“Remember your baptism. Remember your baptism.” During Sunday service, Reverend Kara repeated this call as she strode down the carpeted aisle, shaking the silver aspergillum with holy water from the cistern where a child had been baptized earlier this morning.
Scattered water drops landed upon the congregants, reminding us of our new life in Christ. This is a standard practice in liturgical churches, and it is one of the many ways that our faith is physically brought to life through the incorporation of the senses.
We proceeded into the prayers of the people, the offering, and the Eucharist, concluding with the classic hymn “Amazing Grace.” As familiar as it is, I cannot remember hearing it in the past couple years, and it was comforting.
Shortly thereafter, when service ended, I hurried home through the cold, passing over damp pavement lined with wildflowers and speckled with pigeon excrement, observing the gaudy Halloween decorations.

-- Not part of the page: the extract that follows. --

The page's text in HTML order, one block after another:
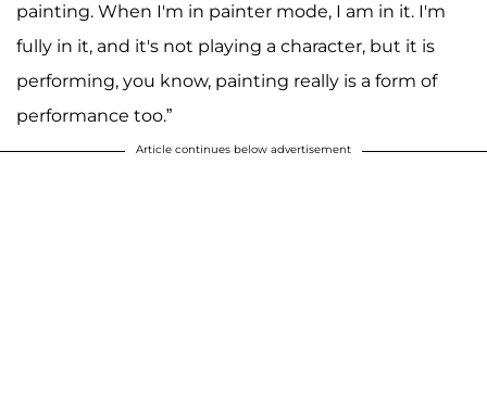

A factory painted the color of garnet accented the autumn trees. Few cars drove down the side street by the painted bridge, which hosted inspirational quotes about dreaming and displayed our neighborhood mural.

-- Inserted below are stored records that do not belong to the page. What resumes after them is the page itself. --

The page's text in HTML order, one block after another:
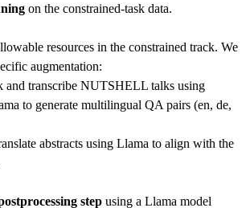
on the constrained-task data.
resources in the constrained track. We
augmentation:
and transcribe NUTSHELL talks using
to generate multilingual QA pairs (en, de,
abstracts using Llama to align with the
step using a Llama model

The 11 o’clock hour was serene yet chilly, gray, and drizzling, and I wanted to be in the warmth of my house.
But as I walked that half mile from the church to my house, the sparse raindrops transformed from something bothersome to something lovely. Scattered as they were, they reminded me of my baptism just as the sprinkled holy water had.
God chose today to remind us yet again that, as the liturgy reads, we are sealed by the Holy Spirit and marked as Christ’s own forever. In and outside of church, this remains true.